本质是一个框架,可以集成到项目中,提供搜索场景常用的API,方便开发!
搜索工具包!
业界公认的非常优秀的搜索框架!
Nutch : 是一个可以直接使用的产品! 基于lucene提供web浏览器的搜索产品! 小型google!
ES : es内置了Lucene,使Lunece变得更好用! 使用RESTFUL风格,使用ES!
直接通过浏览器,发送REST请求,使用ES完成数据的CRUD!
全文检索:
最初的含义: 提供一个关键字,在整篇文章中,搜索和关键字匹配的片段!
应用开发含义: 提供一个关键字,在整个数据库中,搜索和关键字匹配的数据!
如果要实现全文检索,必须依赖倒排索引!
索引: 是一种数据结构,加速查询!
类似一本百科全书的目录,根据目录直接跳转到感兴趣的书页!
正排索引:在mysql中创建的索引,在hbase中创建的索引,都属于正排索引!
举例: 《唐诗三百首》(数据库)
目录(正排索引): 诗名 ------> 哪一页 ------> 诗的内容
搜索 《静夜思》
倒排索引:
举例: 《唐诗三百首》(数据库)
目录(倒排索引): 存储的不是诗名和页面的对应关系!
词语 ------> 在哪些诗中出现了,诗是哪一页
明月--------> 《静夜思》 200页, 《xxx》300页
搜索:包含明月的古诗有哪些
搜索引擎都使用倒排索引!
天然分片: 数据在写入时,会被分为若干片,每一片会分布到集群的不同节点!
优势: 横向扩容! 负载均衡! 提高并行IO能力!
天然集群: 一台ES实例也可以组成一个集群! 方便扩容! 如果集群需要增加节点!
只需要在其他节点安装ES,直接启动,自动在网段中寻找ES集群,自动加入集群!
天然索引: mysql和其他的数据库,需要手动创建索引! ES在插入数据后自动创建索引!
文档:
https://www.elastic.co/guide/en/elasticsearch/reference/6.6/index.html
REST是一种思想和理念! 推崇使用标准的url路径,表达对资源的操作方式!本质是为了简化和规范url路径的写法!

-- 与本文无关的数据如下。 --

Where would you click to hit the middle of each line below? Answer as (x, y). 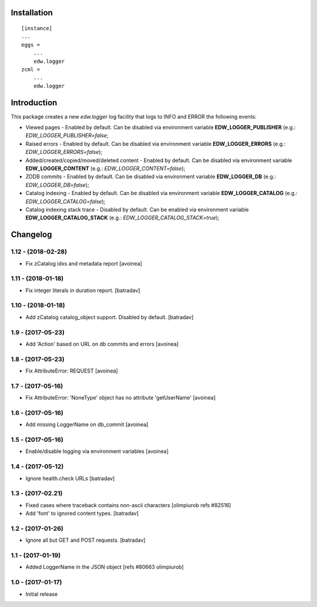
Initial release (42, 594)
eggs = (31, 45)
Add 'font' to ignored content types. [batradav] (82, 514)
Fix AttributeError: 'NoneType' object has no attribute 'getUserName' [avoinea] (121, 398)
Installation (32, 13)
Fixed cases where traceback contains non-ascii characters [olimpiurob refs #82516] (128, 505)
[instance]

没有REST之前: 在浏览器发送一个url时,可以随意写
举例: 查询1号员工
[http://hadoop102:8088/gmall/getEmployeeById?id=1](http://hadoop102:8088/gmall/getEmployeeById?id=1)
[http://hadoop102:8088/gmall/findEmployeeById?id=1](http://hadoop102:8088/gmall/findEmployeeById?id=1)
http://hadoop102:8088/gmall/retreveEmployeeById?id=1
http://hadoop102:8088/gmall/queryEmployeeById?id=1
http://hadoop102:8088/gmall/tongguoidchaxunyuangong?id=1
规范: /资源/id
可使用不同的请求方式,表达对资源的操作意图!
REST : /Employee/1
发送GET,代表查询
发送POST,代表新增
发送PUT,代表修改
发送DELETE ,代表删除
发送HEAD , 判断是否存在
http://hadoop102:8088/gmall/Emp/1 GET
框架使用RESTFUL的开发理念!这个框架支持REST风格的API操作!
B(balance)-tree: B树,多路平衡(自愈)树
B+tree: B-tree的改进
LSM树(mysql,hbase)
官网: https://www.elastic.co/cn/downloads/elasticsearch
本次学习基于6.6.0版本
# 1.解压elasticsearch-6.6.0.tar.gz到/opt/module目录下
tar -zxvf elasticsearch-6.6.0.tar.gz -C /opt/module/
# 2.在/opt/module/elasticsearch-6.6.0路径下创建data文件夹
mkdir data
# 3.修改配置文件(config/elasticsearch.yml)
#-----------------------Cluster-----------------------
cluster.name: my-application
#-----------------------Node-----------------------
node.name: node-102
#-----------------------Paths-----------------------
path.data: /opt/module/elasticsearch-6.6.0/data
path.logs: /opt/module/elasticsearch-6.6.0/logs
#-----------------------Memory-----------------------
bootstrap.memory_lock: false
bootstrap.system_call_filter: false
#-----------------------Network-----------------------
network.host: hadoop102
#-----------------------Discovery-----------------------
discovery.zen.ping.unicast.hosts: ["hadoop102","hadoop103","hadoop104"]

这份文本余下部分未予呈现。